What's next for CommTrack
These are the features that I may implement for CommTrack in the future:
- Enhance both infrastructure and social forms to ask users for more information (but not any sensitive information) to enhance the quality/accuracy of reports.
- CAPTCHA or user verification (phone/email) to prevent bot submissions.
- Real-time alerts from weather APIs, earthquake monitoring, road condition, and infrastructure condition analysis/maps using public APIs like OpenWeatherMap, USGS Earthquake API, New Relic, or local government feeds.
- Features for users to comment, upvote/downvote issues, and suggest solutions to infrastructure issues (make CommTrack like a social media for discussing real-world infrastructure/social issues,... and coming up with solutions to mitigate them.
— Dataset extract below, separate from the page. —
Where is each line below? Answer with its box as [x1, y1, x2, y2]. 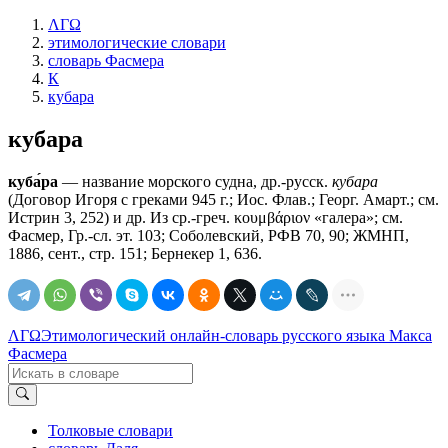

- Allow users to use the website offline, as many people in rural areas, or poor countries may lack stable internet access.
- Provide data analysis for reported issues from each city/state/region/province of each country, and also each categorised issue.
- Use an ML model like linear regression or time-series forecasting to predict potential infrastructure or social issues based on historical trends.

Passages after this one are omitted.